Gather all lines in the entries below that include the word "sections".
*** Block opens ***
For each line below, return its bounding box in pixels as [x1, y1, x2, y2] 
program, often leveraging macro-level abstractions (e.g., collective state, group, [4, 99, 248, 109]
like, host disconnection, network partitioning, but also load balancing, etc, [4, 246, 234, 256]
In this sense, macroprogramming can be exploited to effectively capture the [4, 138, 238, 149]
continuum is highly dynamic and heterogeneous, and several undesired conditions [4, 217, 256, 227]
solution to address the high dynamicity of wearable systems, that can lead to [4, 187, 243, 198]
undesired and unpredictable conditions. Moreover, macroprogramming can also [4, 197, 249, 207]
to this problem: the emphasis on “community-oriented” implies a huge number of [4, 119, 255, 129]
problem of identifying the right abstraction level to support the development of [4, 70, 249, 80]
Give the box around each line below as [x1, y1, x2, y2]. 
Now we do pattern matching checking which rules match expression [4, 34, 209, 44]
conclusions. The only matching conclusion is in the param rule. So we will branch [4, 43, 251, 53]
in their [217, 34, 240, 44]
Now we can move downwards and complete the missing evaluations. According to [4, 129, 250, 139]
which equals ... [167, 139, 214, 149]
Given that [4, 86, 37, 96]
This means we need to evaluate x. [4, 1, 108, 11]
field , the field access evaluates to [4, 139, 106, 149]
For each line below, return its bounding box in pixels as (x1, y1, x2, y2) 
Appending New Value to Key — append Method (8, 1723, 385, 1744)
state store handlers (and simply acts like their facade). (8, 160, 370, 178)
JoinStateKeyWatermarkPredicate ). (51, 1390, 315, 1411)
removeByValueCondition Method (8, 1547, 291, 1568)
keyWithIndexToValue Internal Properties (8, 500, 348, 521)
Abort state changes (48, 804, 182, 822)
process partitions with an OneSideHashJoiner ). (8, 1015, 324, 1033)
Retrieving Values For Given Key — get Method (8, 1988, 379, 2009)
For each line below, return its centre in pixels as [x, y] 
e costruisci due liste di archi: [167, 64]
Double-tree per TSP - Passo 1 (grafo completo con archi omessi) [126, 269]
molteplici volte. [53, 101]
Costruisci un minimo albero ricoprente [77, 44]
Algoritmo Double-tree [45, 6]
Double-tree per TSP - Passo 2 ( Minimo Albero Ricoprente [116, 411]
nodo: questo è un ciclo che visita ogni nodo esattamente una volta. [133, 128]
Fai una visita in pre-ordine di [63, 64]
*** Block closes ***
*** Block opens ***
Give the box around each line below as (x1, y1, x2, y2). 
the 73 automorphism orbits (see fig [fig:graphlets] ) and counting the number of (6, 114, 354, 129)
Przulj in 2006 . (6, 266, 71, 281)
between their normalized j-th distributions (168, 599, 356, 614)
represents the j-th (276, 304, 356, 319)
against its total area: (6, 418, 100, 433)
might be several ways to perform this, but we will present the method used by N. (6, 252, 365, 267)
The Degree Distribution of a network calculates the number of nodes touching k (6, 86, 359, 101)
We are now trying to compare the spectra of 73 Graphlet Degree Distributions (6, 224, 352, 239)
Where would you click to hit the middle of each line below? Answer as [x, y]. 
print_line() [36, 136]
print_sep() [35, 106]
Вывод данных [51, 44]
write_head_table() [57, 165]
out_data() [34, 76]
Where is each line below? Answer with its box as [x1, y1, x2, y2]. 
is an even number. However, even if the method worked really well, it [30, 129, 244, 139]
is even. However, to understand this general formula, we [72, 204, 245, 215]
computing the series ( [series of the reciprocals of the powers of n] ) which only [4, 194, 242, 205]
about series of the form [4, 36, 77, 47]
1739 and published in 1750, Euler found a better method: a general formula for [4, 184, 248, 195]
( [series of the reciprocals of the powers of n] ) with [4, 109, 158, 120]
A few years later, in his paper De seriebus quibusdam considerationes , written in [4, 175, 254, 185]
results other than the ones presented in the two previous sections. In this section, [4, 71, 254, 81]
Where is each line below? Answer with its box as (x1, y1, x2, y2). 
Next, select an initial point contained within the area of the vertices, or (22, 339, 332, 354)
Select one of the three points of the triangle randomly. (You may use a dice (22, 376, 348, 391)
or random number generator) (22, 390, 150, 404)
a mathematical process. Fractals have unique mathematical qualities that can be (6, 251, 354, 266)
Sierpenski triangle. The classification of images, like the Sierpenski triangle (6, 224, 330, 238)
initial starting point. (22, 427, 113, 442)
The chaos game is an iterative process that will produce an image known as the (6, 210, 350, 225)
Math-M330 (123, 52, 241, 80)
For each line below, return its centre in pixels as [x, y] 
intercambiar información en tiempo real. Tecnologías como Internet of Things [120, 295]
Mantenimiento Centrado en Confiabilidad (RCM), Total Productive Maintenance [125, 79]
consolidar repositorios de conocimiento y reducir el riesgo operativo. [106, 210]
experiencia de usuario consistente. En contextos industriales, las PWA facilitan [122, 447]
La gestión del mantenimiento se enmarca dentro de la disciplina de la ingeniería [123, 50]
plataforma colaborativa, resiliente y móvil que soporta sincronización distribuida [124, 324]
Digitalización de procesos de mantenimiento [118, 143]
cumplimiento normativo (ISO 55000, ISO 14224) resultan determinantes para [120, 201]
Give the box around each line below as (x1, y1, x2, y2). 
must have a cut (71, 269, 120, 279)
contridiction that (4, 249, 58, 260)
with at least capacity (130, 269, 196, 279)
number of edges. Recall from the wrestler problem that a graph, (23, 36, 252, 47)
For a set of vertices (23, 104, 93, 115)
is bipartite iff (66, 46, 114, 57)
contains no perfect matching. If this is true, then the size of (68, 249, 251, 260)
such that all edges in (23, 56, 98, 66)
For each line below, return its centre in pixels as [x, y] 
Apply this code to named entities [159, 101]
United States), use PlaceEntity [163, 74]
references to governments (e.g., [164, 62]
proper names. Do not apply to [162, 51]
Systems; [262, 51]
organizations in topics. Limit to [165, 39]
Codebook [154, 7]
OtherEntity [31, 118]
*** Block closes ***
*** Block opens ***
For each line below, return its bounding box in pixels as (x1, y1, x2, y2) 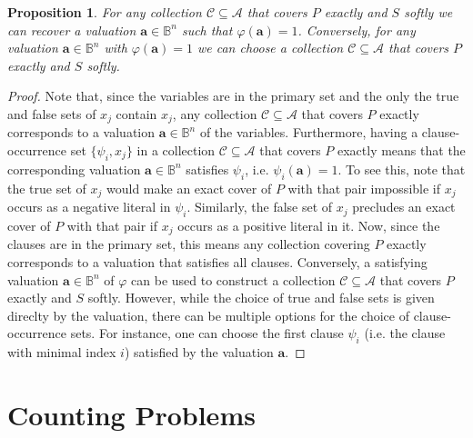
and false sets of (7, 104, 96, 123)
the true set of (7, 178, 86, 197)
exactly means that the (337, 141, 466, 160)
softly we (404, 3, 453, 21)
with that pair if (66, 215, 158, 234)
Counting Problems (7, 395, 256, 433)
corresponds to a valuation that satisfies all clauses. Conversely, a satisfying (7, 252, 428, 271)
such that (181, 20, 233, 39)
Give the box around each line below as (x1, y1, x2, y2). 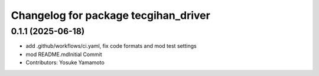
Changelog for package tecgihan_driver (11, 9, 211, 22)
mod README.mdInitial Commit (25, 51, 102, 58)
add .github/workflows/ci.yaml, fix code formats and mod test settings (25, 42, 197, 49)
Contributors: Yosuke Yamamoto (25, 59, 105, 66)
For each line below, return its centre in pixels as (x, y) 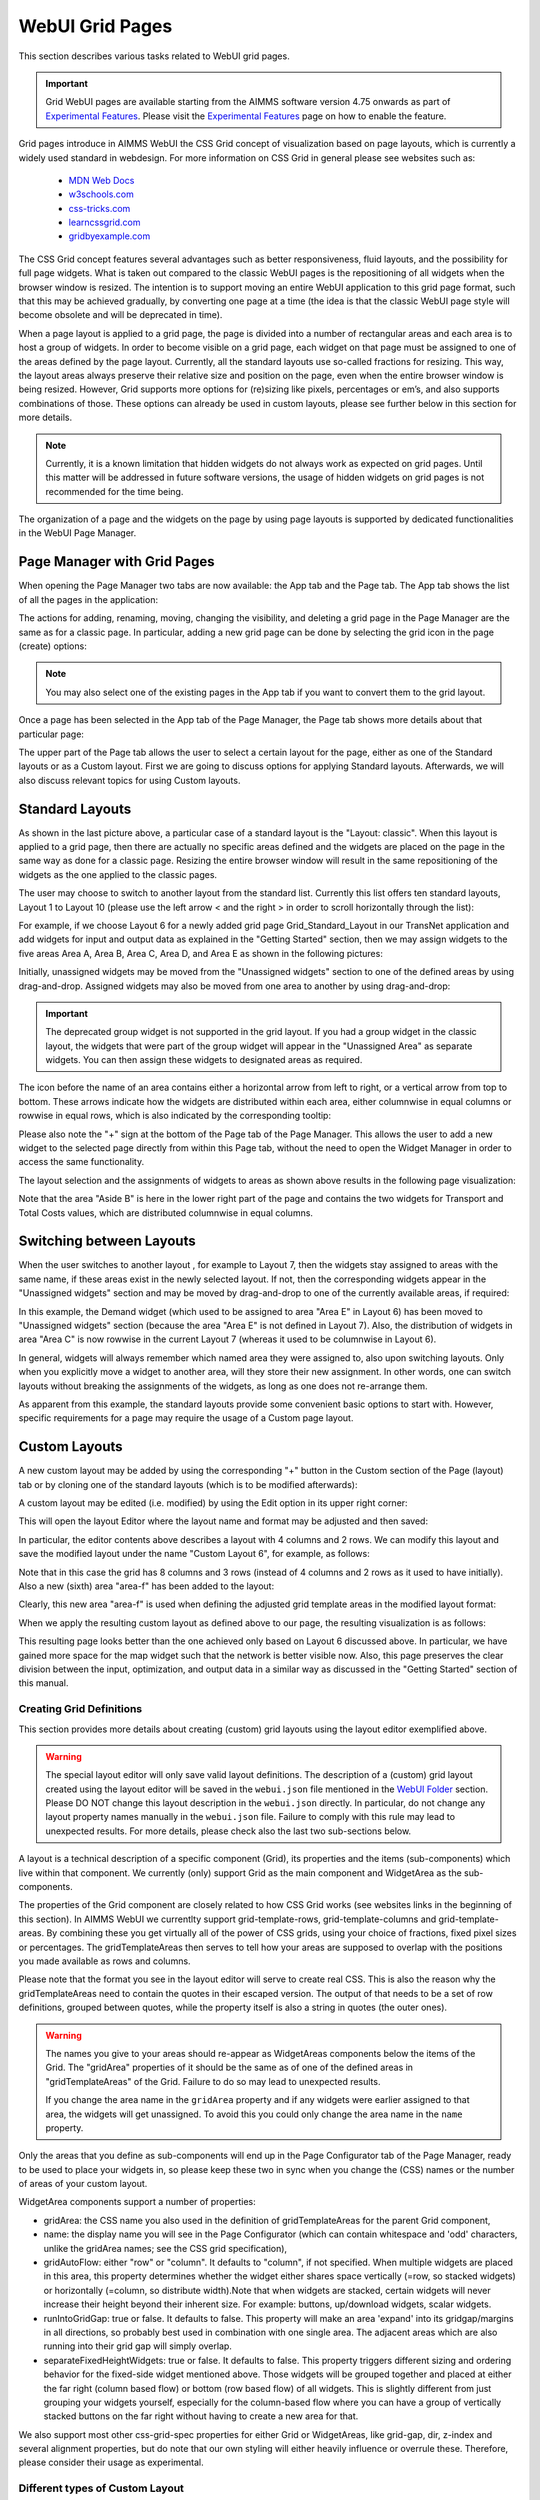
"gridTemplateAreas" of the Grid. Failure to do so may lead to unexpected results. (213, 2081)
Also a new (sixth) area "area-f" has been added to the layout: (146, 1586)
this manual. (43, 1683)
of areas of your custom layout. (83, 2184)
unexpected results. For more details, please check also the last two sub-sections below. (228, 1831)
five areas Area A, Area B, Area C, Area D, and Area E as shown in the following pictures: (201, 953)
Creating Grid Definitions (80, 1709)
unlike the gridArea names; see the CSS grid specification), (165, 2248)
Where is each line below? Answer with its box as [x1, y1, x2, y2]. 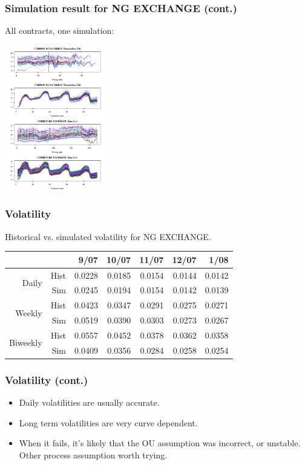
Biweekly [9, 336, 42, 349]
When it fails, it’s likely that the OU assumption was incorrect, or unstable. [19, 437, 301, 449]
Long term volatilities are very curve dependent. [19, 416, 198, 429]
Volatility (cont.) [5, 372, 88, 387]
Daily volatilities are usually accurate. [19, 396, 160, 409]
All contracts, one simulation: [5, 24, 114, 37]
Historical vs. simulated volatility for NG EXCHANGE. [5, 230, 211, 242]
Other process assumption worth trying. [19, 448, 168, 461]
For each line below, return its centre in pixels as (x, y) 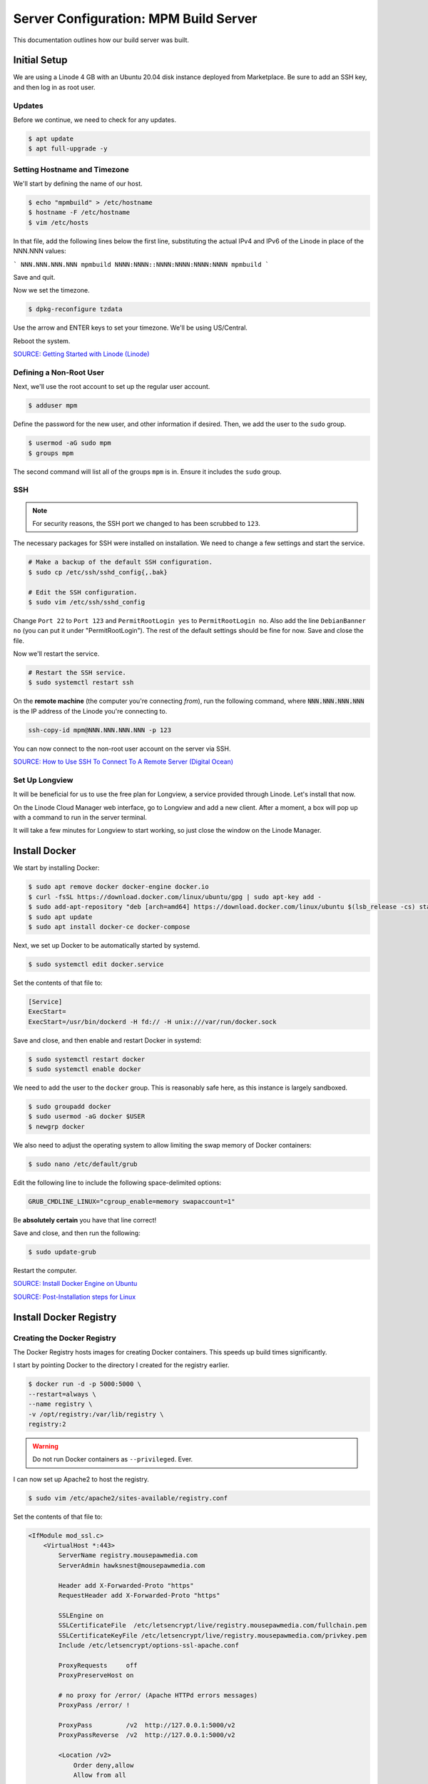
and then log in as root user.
*** Block closes ***
OUTPUT FOR THIS TASK:
results other than the ones presented in the two previous sections. In this section, [4, 71, 254, 81]
unexpected results. For more details, please check also the last two sub-sections below. (228, 1831)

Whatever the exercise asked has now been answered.